Work to complete
An identical copy of all records below is to be written out.

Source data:
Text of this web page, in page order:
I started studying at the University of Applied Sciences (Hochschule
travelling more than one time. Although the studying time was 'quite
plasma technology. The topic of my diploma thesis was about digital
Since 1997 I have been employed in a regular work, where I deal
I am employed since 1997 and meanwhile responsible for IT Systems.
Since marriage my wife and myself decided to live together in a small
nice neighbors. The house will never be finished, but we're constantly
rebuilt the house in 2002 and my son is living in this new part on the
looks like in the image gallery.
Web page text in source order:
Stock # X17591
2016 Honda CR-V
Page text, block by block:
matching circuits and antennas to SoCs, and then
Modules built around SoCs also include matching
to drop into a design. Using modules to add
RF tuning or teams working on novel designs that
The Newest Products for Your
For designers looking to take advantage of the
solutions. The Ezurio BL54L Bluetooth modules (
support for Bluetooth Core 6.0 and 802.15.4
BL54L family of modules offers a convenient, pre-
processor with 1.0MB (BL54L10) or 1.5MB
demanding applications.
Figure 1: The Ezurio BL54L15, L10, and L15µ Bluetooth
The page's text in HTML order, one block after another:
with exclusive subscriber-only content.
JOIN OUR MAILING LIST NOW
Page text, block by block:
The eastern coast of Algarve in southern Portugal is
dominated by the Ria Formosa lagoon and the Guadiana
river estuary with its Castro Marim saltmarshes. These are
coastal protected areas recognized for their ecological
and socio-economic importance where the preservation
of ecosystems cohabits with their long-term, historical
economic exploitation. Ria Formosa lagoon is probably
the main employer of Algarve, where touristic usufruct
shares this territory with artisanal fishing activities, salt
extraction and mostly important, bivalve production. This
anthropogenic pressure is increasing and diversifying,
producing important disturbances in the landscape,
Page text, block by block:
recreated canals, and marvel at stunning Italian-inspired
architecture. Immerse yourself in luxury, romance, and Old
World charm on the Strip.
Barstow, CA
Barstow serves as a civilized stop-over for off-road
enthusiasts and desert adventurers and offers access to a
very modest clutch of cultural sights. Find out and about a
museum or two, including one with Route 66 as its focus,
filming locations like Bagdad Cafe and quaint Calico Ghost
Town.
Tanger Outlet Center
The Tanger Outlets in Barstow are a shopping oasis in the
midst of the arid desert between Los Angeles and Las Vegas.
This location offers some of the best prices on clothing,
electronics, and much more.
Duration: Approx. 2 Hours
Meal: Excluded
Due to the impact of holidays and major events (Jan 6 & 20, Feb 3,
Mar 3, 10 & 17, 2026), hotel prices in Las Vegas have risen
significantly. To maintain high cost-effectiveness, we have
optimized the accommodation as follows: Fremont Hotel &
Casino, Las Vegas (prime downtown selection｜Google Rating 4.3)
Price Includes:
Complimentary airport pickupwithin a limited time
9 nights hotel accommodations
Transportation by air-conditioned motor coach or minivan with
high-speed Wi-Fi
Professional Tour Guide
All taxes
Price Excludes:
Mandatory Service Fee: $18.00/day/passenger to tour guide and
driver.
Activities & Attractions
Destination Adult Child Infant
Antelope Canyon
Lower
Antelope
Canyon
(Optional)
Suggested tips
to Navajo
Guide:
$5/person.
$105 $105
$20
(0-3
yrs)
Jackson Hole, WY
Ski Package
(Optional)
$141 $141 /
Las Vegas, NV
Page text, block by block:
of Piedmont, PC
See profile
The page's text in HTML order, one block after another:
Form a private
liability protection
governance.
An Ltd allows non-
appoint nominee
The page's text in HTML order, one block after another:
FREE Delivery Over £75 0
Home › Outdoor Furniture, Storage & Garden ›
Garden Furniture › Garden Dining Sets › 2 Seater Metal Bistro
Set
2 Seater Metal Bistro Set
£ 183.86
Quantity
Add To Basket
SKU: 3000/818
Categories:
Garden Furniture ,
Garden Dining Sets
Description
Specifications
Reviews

The answer
Text of this web page, in page order:
I started studying at the University of Applied Sciences (Hochschule
travelling more than one time. Although the studying time was 'quite
plasma technology. The topic of my diploma thesis was about digital
Since 1997 I have been employed in a regular work, where I deal
I am employed since 1997 and meanwhile responsible for IT Systems.
Since marriage my wife and myself decided to live together in a small
nice neighbors. The house will never be finished, but we're constantly
rebuilt the house in 2002 and my son is living in this new part on the
looks like in the image gallery.
Web page text in source order:
Stock # X17591
2016 Honda CR-V
Page text, block by block:
matching circuits and antennas to SoCs, and then
Modules built around SoCs also include matching
to drop into a design. Using modules to add
RF tuning or teams working on novel designs that
The Newest Products for Your
For designers looking to take advantage of the
solutions. The Ezurio BL54L Bluetooth modules (
support for Bluetooth Core 6.0 and 802.15.4
BL54L family of modules offers a convenient, pre-
processor with 1.0MB (BL54L10) or 1.5MB
demanding applications.
Figure 1: The Ezurio BL54L15, L10, and L15µ Bluetooth
The page's text in HTML order, one block after another:
with exclusive subscriber-only content.
JOIN OUR MAILING LIST NOW
Page text, block by block:
The eastern coast of Algarve in southern Portugal is
dominated by the Ria Formosa lagoon and the Guadiana
river estuary with its Castro Marim saltmarshes. These are
coastal protected areas recognized for their ecological
and socio-economic importance where the preservation
of ecosystems cohabits with their long-term, historical
economic exploitation. Ria Formosa lagoon is probably
the main employer of Algarve, where touristic usufruct
shares this territory with artisanal fishing activities, salt
extraction and mostly important, bivalve production. This
anthropogenic pressure is increasing and diversifying,
producing important disturbances in the landscape,
Page text, block by block:
recreated canals, and marvel at stunning Italian-inspired
architecture. Immerse yourself in luxury, romance, and Old
World charm on the Strip.
Barstow, CA
Barstow serves as a civilized stop-over for off-road
enthusiasts and desert adventurers and offers access to a
very modest clutch of cultural sights. Find out and about a
museum or two, including one with Route 66 as its focus,
filming locations like Bagdad Cafe and quaint Calico Ghost
Town.
Tanger Outlet Center
The Tanger Outlets in Barstow are a shopping oasis in the
midst of the arid desert between Los Angeles and Las Vegas.
This location offers some of the best prices on clothing,
electronics, and much more.
Duration: Approx. 2 Hours
Meal: Excluded
Due to the impact of holidays and major events (Jan 6 & 20, Feb 3,
Mar 3, 10 & 17, 2026), hotel prices in Las Vegas have risen
significantly. To maintain high cost-effectiveness, we have
optimized the accommodation as follows: Fremont Hotel &
Casino, Las Vegas (prime downtown selection｜Google Rating 4.3)
Price Includes:
Complimentary airport pickupwithin a limited time
9 nights hotel accommodations
Transportation by air-conditioned motor coach or minivan with
high-speed Wi-Fi
Professional Tour Guide
All taxes
Price Excludes:
Mandatory Service Fee: $18.00/day/passenger to tour guide and
driver.
Activities & Attractions
Destination Adult Child Infant
Antelope Canyon
Lower
Antelope
Canyon
(Optional)
Suggested tips
to Navajo
Guide:
$5/person.
$105 $105
$20
(0-3
yrs)
Jackson Hole, WY
Ski Package
(Optional)
$141 $141 /
Las Vegas, NV
Page text, block by block:
of Piedmont, PC
See profile
The page's text in HTML order, one block after another:
Form a private
liability protection
governance.
An Ltd allows non-
appoint nominee
The page's text in HTML order, one block after another:
FREE Delivery Over £75 0
Home › Outdoor Furniture, Storage & Garden ›
Garden Furniture › Garden Dining Sets › 2 Seater Metal Bistro
Set
2 Seater Metal Bistro Set
£ 183.86
Quantity
Add To Basket
SKU: 3000/818
Categories:
Garden Furniture ,
Garden Dining Sets
Description
Specifications
Reviews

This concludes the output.